Still, there are creative approaches that Troy could explore. One of the most promising would be the establishment of a down payment assistance program. The concept is fairly straightforward. When qualified homebuyers are ready to purchase, the city could provide a second mortgage loan covering as much as 20 percent of the purchase price. That second mortgage would help residents clear one of the steepest hurdles to homeownership—the initial down payment. Once the buyer sells the property or otherwise transfers ownership, the funds would be repaid and made available for another family.
This revolving model does not carry the same risks some might assume. After all, Troy is already in the mortgage business, if indirectly. The city’s most recent Consolidated Annual Financial Report shows that more than $15 million of the city’s investment portfolio is placed with the Federal National Mortgage Association. Better known as Fannie Mae, this government-sponsored enterprise operates nationwide, purchasing qualifying mortgages, bundling them into mortgage-backed securities, and selling them to institutional investors like local governments. In effect, Troy is already investing in mortgages—just not mortgages here.

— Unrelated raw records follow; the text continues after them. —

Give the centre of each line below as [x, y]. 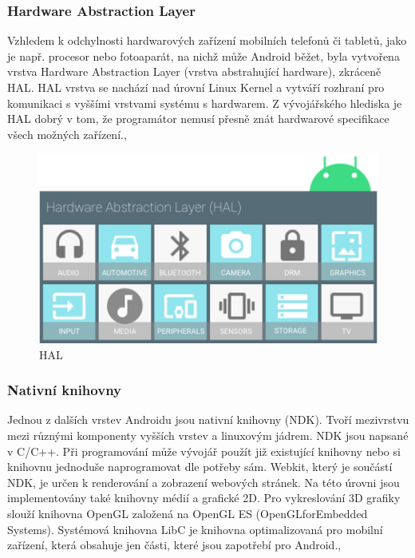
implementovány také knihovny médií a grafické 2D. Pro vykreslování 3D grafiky [204, 498]
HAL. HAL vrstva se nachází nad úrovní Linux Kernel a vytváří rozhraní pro [196, 87]
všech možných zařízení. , [67, 134]
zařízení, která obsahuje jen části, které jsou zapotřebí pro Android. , [174, 545]
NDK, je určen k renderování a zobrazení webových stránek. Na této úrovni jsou [204, 482]
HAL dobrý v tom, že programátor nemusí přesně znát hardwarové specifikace [198, 119]
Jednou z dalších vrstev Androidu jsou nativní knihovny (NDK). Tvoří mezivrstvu [208, 419]
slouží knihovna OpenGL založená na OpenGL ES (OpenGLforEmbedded [188, 514]
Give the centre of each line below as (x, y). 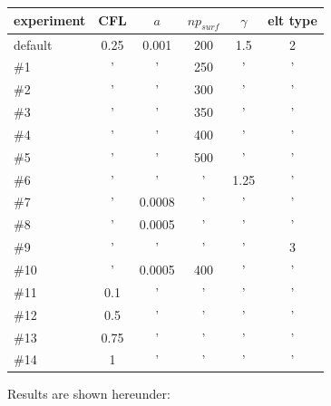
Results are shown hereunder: (89, 394)
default (33, 44)
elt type (292, 20)
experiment (50, 20)

That reality presents a compelling question. If public dollars are already supporting mortgages in communities across the country, why not reimagine a portion of that investment for use here at home? Shifting even a modest slice of the portfolio into a carefully designed down payment assistance initiative could open doors for qualified families, stabilize neighborhoods, and strengthen the tax base. It would align with Troy’s history of investing in local businesses and infrastructure by extending that same vision directly to residents seeking to put down roots.

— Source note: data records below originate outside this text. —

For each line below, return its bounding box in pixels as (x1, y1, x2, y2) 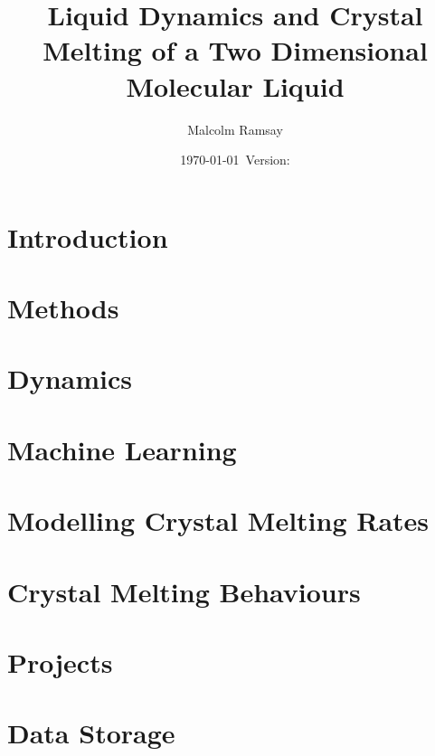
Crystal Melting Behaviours (7, 572, 361, 610)
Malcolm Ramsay (187, 119, 283, 138)
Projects (7, 643, 113, 680)
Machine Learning (7, 430, 237, 468)
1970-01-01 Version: (180, 150, 290, 169)
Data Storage (7, 714, 175, 751)
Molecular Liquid (126, 67, 345, 104)
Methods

No single program will resolve Troy’s housing challenges. But down payment assistance offers a disciplined, homegrown experiment rooted in the city’s existing financial practices. It is neither radical nor risky. Instead, it is a practical way to give otherwise capable families the chance to buy a home and build a future in Troy. If candidates and council members are serious when they call this a housing crisis, then the next step should be action. We need to ensure that the city is investing as fully in its people as it is in distant mortgage markets.